Ci pareva strano che la 20th Century Fox si lasciasse sfuggire una gallina dalle uova d'oro come la franchise sui mutanti più famosi del pianeta, ovvero gli X-Men. Dopo i primi due episodi diretti da Bryan Singer i giochi parevano essersi conclusi con il terzo capitolo ("Conflitto finale", appunto), firmato da Brett Ratner tre anni or sono. E invece no. Ecco arrivare il primo di una potenzialmente infinita serie (tanti sono i personaggi disponibili) di spin off, concentrata esclusivamente sulla genesi dei personaggi creati da Stan Lee. La scelta del primo personaggio da portare sul grande schermo non poteva che ricadere sull'artigliato e misterioso Wolverine, che nei precedenti film sugli uomini X si interrogava sul suo passato enigmatico e confuso (il prossimo nella lista è il villain "Magneto").

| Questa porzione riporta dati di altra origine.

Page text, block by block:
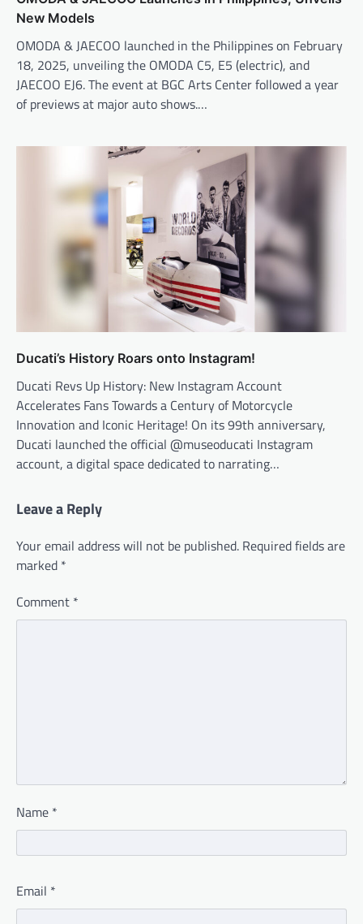
New Models
OMODA & JAECOO launched in the Philippines on February
18, 2025, unveiling the OMODA C5, E5 (electric), and
JAECOO EJ6. The event at BGC Arts Center followed a year
of previews at major auto shows.…
Ducati’s History Roars onto Instagram!
Ducati Revs Up History: New Instagram Account
Accelerates Fans Towards a Century of Motorcycle
Innovation and Iconic Heritage! On its 99th anniversary,
Ducati launched the official @museoducati Instagram
account, a digital space dedicated to narrating…
Leave a Reply
Your email address will not be published. Required fields are
marked *
Comment *
Name *
Email *

Traendo spunto dalle celeberrime miniserie "Origini" di Paul Jenkins (in cui ci troviamo di fronte ad un Wolverine ancora fanciullo, malaticcio e all'oscuro dei propri poteri, e dove si scopre il probabile legame di sangue che lo lega al violento Victor Creed alias Sabretooth), e soprattutto "Arma X" di Barry Winsdor-Smith (in cui è raccontato come il metallo adamantio venne fuso con lo scheletro di Logan e come il governo trasformò Wolvie in una belva assassina), la sceneggiatura, che pur reca la firma di David Benioff ("La 25a ora"), sembra far di tutto per scontentare i fan della prima ora, stravolgendo personaggi, affastellando situazioni e cambi di location senza logica, ignorando la continuity dei capitoli "diacronicamente" successivi (esempio: nel primo "X-Men" Victor-Sabretooth si batte nuovamente con il fratello Wolverine, ma pare non riconoscerlo o fare cenno alla loro parentela). Ma a mancare è anche qualsiasi tipo di approfondimento psicologico o momento di riflessione, con un protagonista molto banalmente combattuto tra il suo istinto di guerriero e il desiderio di una vita normale. Non c'è mai pathos, non si prova nessun interesse verso ciò che succede sullo schermo, e anche la regia del pluripremiato Gavin Hood (suo il - sopravvalutato - premio Oscar "Il suo nome è Tsotsi") è anonima, priva di mordente, quasi dilettantesca nelle sequenze adrenaliniche (così così l'inseguimento elicottero-motocicletta, davvero pessimo il finale, ostaggio di mediocri effetti digitali). Rispetto ai già non esaltanti episodi di Singer le ambizioni si abbassano: sparisce il discorso sul mutante visto come freak ed emarginato e sulla lotta all'intolleranza (che per Singer si faceva specchio dei campi di concentramento nazisti), resta in compenso qualche pretestuoso aggancio alla politica dell'ex presidente Bush e alla sua strategia "preventiva" (qui il malvagio colonnello Stryker vuole eliminare i mutanti creando una sorta di mostruoso ibrido che ne racchiude tutte le facoltà).
Hugh Jackman, anche produttore, si impegna, ma è troppo pulitino e cotonato rispetto alla rabbiosa controparte cartacea, del resto del cast è meglio non dire nulla (inutile poi l'inserimento parcellizzato di tanti personaggi dell'universo Marvel). Il risultato è assolutamente più bidimensionale di quello delle tavole di Chris Claremont e soci, e tutto si risolve in una noiosa baracconata adatta soprattutto ad un pubblico di teenager (di bocca buona).